G22.2591 - Advanced Natural Language Processing - Spring 2004

Lecture 9

(Discuss term project topics)


Coreference is the task of determining whether two phrases refer to the same 'entity'.  We will consider it synonymous with anaphora resolution -- when a linguistic unit (the anaphor) refers back to a prior linguistic unit (the antecedent) in the discourse.  [However, it is possible to distinguish these phenomena ... if there are two mentions of "the FBI" in a discourse, they are definitely coreferential, but one may not consider the second mention an anaphoric reference to the first.]

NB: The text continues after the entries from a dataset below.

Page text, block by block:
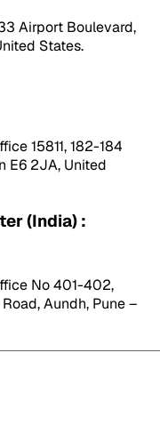
Airport Boulevard,
States.
15811, 182-184
E6 2JA, United
(India) :
No 401-402,
Aundh, Pune –
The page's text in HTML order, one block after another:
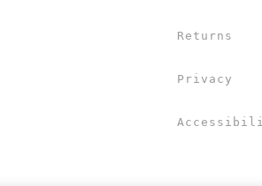
Returns
Privacy
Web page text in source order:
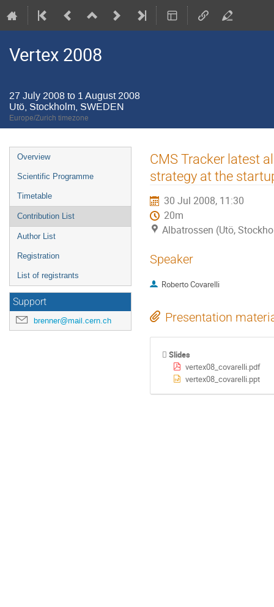
Vertex 2008
27 July 2008 to 1 August 2008
Utö, Stockholm, SWEDEN
Europe/Zurich timezone
Event
menu
Overview
Scientific Programme
Timetable
Contribution List
Author List
Registration
List of registrants
Support
brenner@mail.cern.ch
CMS Tracker latest
strategy at the
30 Jul 2008, 11:30
20m
Albatrossen (Utö,
Speaker
Roberto Covarelli
Presentation
Slides
vertex08_covarelli.pdf
vertex08_covarelli.ppt
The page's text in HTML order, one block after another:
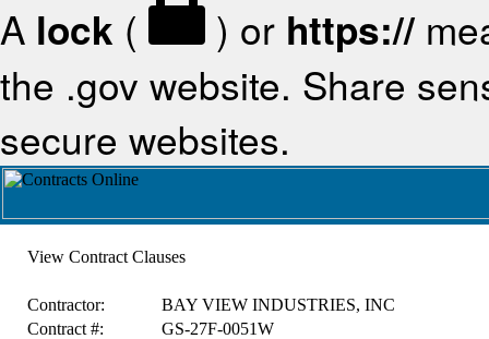
A lock ( ) or https://
the .gov website. Share
secure websites.
View Contract Clauses
Contractor:
BAY VIEW INDUSTRIES, INC
Contract #:
GS-27F-0051W

Defining coreference as a formal task (so that it can be evaluated) is not trivial ... there are many possible variations on the basic task. One such task definition was provided by the MUC-6 coreference task:
There is generally good agreement between people about coreference relations, although decisions can be tricky in some cases of vague referents.  ("The New York police apprehended twenty criminals last week.  A police raid made the newspapers.").

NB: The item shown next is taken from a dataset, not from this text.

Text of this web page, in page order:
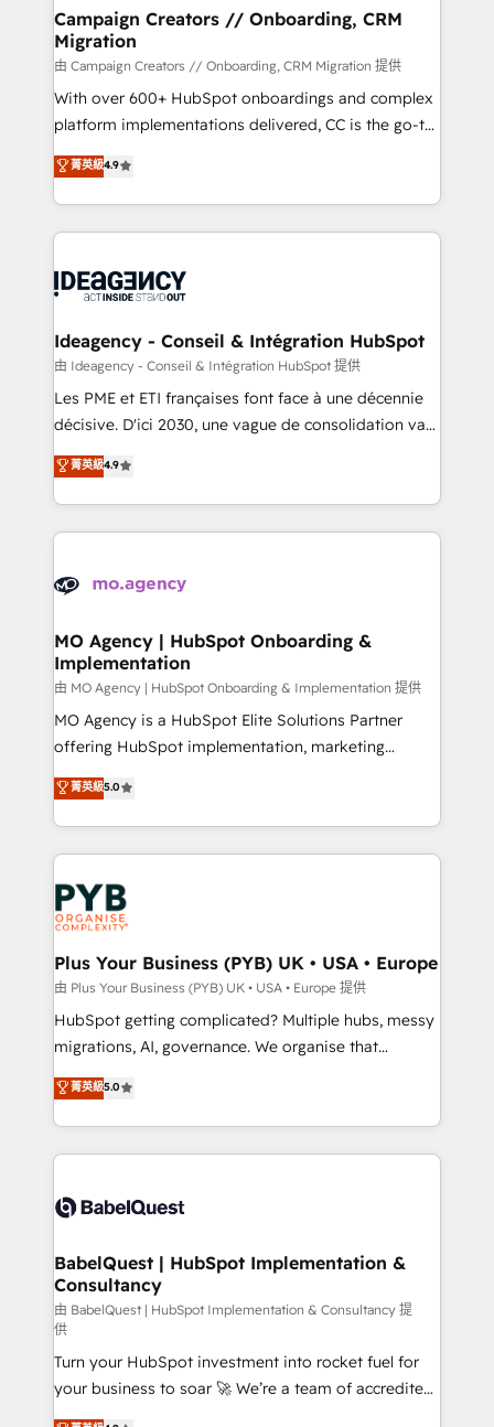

Anaphora can be divided into three types:  pronouns, nominals (phrases headed by common nouns), and names.  Linguistic studies have mostly looked at pronouns;  some computational treatments have also been limited to pronouns.  Generally, system performance  is very good for names, moderate for pronouns, and poorest for nominals.  The main factors considered in resolving each type of potential anaphor are different:
In principle, we would like to use much richer criteria of semantic compatibility and coherence in selecting antecedents, but (except for very restricted domains) this is currently beyond the state of the art.


Unlike all the tasks we considered until now (part-of-speech tagging, chunking, name tagging, word sense disambiguation), coreference cannot be readily reduced to a tagging task, because it involves a relation between mentions (in effect, a gathering of mentions into co-referential clusters or equivalence classes).  This has led to complications in devising an appropriate scoring metric.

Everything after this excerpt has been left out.